> [Data extracts]
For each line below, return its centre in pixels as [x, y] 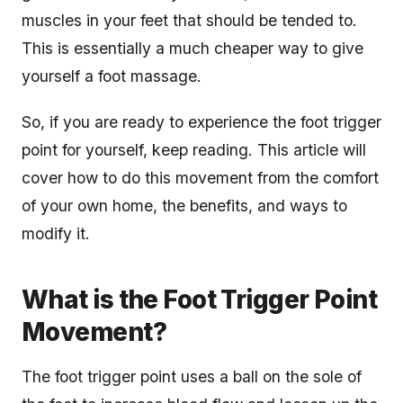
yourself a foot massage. [114, 76]
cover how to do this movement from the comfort [200, 178]
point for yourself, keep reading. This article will [194, 150]
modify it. [58, 234]
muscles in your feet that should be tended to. [189, 21]
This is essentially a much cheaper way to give [193, 49]
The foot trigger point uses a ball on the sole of [192, 377]
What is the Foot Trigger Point [200, 300]
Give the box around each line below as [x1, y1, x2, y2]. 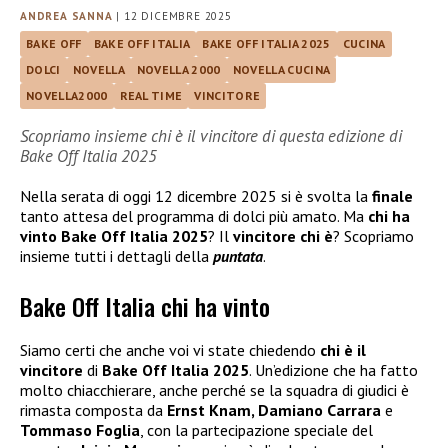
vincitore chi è [233, 226, 333, 247]
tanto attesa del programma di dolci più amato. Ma [20, 206, 368, 227]
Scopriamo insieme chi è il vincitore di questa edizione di [20, 125, 402, 148]
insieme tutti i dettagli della [20, 246, 213, 267]
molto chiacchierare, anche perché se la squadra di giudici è [20, 380, 409, 401]
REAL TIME [119, 88, 183, 104]
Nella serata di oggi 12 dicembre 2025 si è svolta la [20, 186, 372, 207]
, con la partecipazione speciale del [140, 420, 373, 441]
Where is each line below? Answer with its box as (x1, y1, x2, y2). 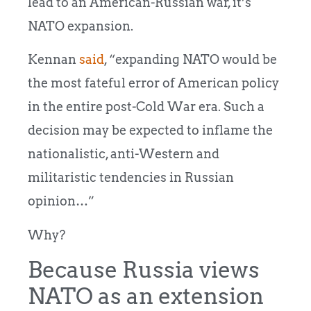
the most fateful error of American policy (28, 76, 279, 91)
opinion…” (28, 194, 94, 209)
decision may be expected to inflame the (28, 123, 273, 138)
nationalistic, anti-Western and (28, 146, 219, 162)
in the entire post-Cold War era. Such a (28, 99, 264, 115)
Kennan (28, 52, 79, 67)
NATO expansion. (28, 19, 133, 34)
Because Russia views (28, 256, 260, 284)
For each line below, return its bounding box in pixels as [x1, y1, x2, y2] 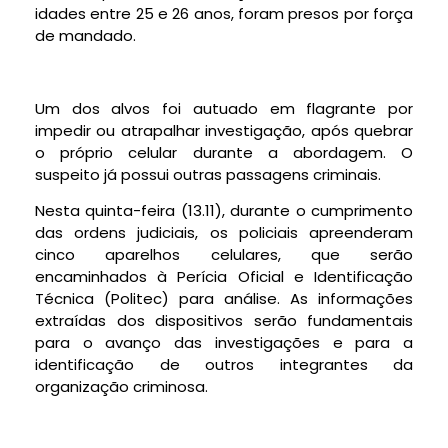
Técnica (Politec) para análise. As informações [35, 288, 413, 310]
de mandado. [35, 25, 136, 47]
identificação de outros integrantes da [35, 354, 413, 376]
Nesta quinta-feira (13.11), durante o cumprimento [35, 200, 413, 222]
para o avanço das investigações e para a [35, 332, 413, 354]
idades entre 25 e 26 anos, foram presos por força [35, 3, 413, 25]
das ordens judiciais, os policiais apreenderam [35, 222, 413, 244]
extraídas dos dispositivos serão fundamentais [35, 310, 413, 332]
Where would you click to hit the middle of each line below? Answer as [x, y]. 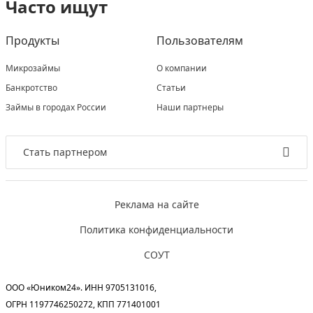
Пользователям [200, 40]
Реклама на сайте [156, 204]
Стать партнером [65, 152]
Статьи [171, 87]
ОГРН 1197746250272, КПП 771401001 [83, 304]
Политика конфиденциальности [156, 229]
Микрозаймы [33, 68]
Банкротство [31, 87]
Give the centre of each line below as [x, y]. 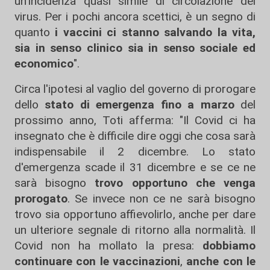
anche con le [219, 262]
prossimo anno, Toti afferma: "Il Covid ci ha [135, 121]
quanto [35, 33]
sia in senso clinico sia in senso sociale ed [135, 48]
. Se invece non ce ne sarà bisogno [162, 199]
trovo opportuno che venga [171, 183]
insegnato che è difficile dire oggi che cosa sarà [135, 136]
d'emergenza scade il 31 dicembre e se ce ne [135, 168]
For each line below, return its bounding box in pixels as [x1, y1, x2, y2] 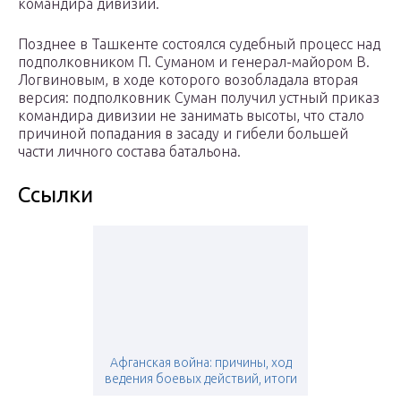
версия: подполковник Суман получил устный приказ [18, 90, 380, 107]
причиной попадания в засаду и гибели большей [18, 125, 348, 142]
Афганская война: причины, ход [109, 355, 292, 371]
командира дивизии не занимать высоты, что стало [18, 107, 364, 124]
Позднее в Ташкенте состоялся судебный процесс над [18, 36, 380, 53]
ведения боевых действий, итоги [104, 371, 297, 387]
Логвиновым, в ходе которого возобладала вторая [18, 72, 358, 89]
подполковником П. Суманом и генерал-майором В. [18, 54, 370, 71]
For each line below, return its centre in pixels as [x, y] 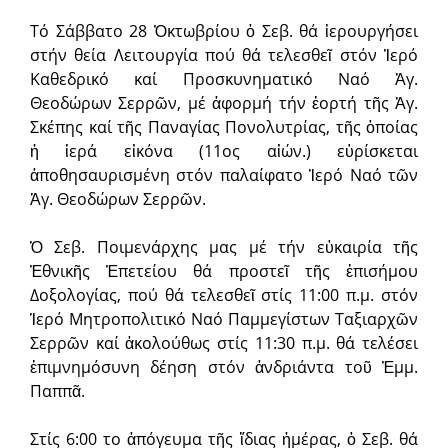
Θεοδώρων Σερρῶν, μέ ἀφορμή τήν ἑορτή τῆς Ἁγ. [224, 103]
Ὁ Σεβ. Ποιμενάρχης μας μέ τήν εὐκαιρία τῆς [224, 247]
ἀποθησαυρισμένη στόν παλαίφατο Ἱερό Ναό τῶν [224, 175]
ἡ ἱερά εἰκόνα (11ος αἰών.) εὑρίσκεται [224, 151]
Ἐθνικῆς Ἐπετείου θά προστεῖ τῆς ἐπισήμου [224, 271]
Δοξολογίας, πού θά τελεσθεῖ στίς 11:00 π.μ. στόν [224, 295]
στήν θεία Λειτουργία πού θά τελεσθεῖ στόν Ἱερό [224, 55]
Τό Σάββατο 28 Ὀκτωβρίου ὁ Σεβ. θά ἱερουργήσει [224, 31]
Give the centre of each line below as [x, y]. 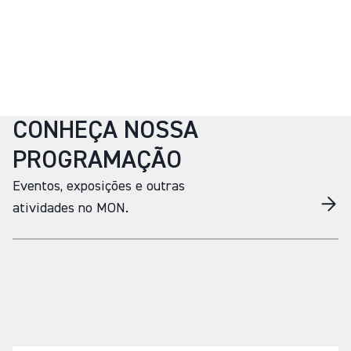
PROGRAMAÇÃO [97, 161]
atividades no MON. [71, 208]
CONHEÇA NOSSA [105, 131]
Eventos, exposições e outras [99, 186]
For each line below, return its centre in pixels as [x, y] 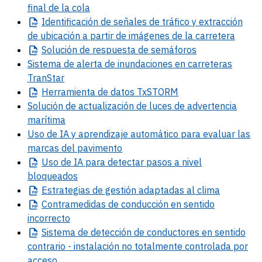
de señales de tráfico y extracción [170, 22]
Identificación [70, 22]
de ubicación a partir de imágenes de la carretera [131, 36]
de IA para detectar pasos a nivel [130, 162]
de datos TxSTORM [137, 92]
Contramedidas [74, 204]
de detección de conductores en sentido [161, 232]
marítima [46, 120]
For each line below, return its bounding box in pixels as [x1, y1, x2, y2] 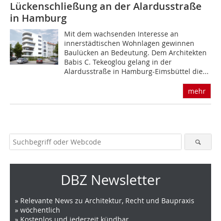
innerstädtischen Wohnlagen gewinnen [64, 38, 195, 48]
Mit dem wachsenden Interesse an [64, 29, 179, 38]
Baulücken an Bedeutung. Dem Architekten [64, 47, 207, 57]
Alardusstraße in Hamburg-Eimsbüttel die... [64, 66, 209, 76]
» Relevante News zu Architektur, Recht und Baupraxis [15, 195, 194, 205]
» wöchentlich [15, 205, 60, 215]
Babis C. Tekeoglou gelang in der [64, 57, 172, 67]
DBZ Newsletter [61, 170, 160, 189]
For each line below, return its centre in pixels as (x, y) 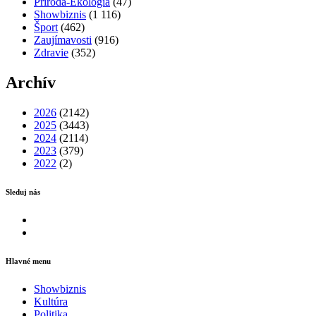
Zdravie (51, 52)
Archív (31, 82)
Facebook (55, 219)
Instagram (55, 231)
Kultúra (51, 301)
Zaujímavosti (63, 39)
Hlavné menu (28, 261)
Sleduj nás (23, 192)
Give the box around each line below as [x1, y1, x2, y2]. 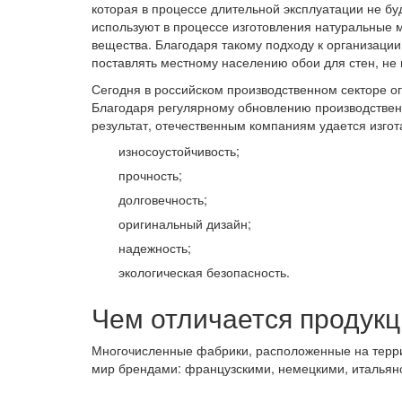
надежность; [118, 239, 191, 258]
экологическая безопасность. [118, 263, 290, 282]
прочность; [118, 166, 182, 185]
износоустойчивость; [118, 142, 240, 161]
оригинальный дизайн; [118, 214, 251, 233]
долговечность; [118, 190, 207, 209]
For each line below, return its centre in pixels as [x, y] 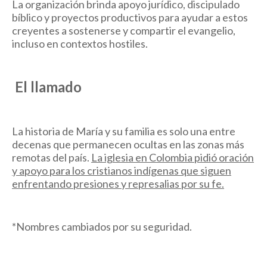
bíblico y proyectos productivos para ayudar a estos [130, 17]
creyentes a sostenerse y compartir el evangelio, [124, 30]
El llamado [48, 86]
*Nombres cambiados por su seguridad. [103, 226]
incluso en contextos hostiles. [80, 43]
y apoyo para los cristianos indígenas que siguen [122, 170]
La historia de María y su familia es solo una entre [124, 131]
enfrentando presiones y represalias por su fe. [118, 183]
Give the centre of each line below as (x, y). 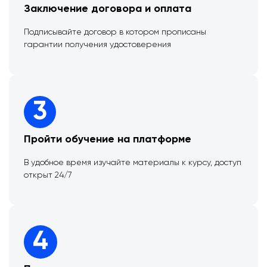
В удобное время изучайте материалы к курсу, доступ (133, 162)
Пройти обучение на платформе (108, 139)
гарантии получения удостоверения (97, 45)
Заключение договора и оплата (108, 9)
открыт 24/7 (48, 175)
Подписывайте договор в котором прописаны (115, 32)
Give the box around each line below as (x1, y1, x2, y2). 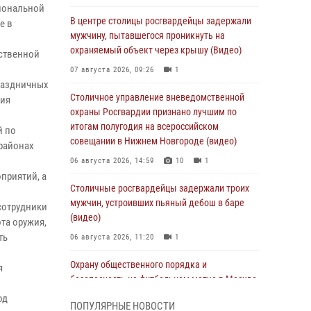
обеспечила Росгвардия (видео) (70, 288, 201, 299)
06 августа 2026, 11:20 (70, 233, 154, 242)
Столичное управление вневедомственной (70, 92, 244, 103)
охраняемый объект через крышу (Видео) (70, 44, 242, 56)
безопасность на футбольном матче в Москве (70, 274, 257, 285)
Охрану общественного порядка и (70, 259, 207, 270)
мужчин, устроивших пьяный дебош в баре (70, 197, 244, 208)
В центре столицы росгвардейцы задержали (70, 15, 251, 26)
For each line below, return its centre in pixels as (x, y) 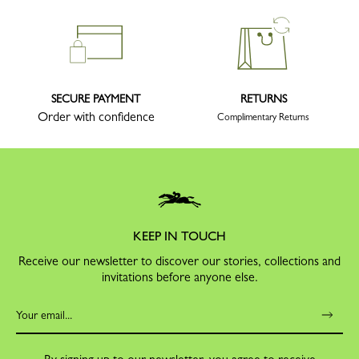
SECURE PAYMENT (96, 99)
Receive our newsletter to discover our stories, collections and (179, 261)
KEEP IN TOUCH (179, 236)
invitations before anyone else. (179, 277)
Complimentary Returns (263, 117)
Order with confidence (96, 117)
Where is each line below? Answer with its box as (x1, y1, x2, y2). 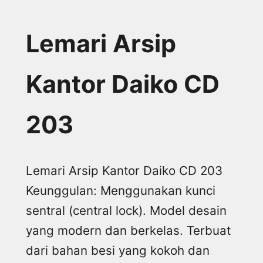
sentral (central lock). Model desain (26, 203, 227, 218)
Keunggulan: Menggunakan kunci (26, 183, 215, 198)
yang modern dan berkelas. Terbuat (26, 223, 231, 238)
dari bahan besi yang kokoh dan (26, 243, 210, 258)
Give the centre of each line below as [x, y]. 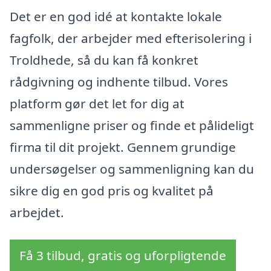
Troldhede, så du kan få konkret [104, 60]
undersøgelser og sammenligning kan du [132, 168]
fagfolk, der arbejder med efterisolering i [131, 38]
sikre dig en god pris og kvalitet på [112, 190]
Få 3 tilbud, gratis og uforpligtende [123, 256]
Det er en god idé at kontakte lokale [116, 16]
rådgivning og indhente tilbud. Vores [119, 81]
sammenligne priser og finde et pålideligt [132, 125]
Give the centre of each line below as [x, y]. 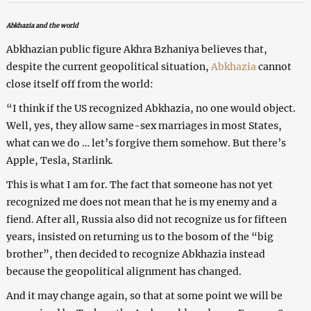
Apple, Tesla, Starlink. [59, 160]
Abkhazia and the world [42, 25]
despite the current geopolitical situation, [108, 66]
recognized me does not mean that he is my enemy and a [141, 202]
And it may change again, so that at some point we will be [144, 295]
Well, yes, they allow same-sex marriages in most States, [144, 125]
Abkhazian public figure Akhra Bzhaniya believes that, [136, 49]
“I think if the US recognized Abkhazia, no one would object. [151, 108]

> [Exercise details]
What is needed is one number: how many lines of the records above contain the word "безопасность".

> [Answer box]
2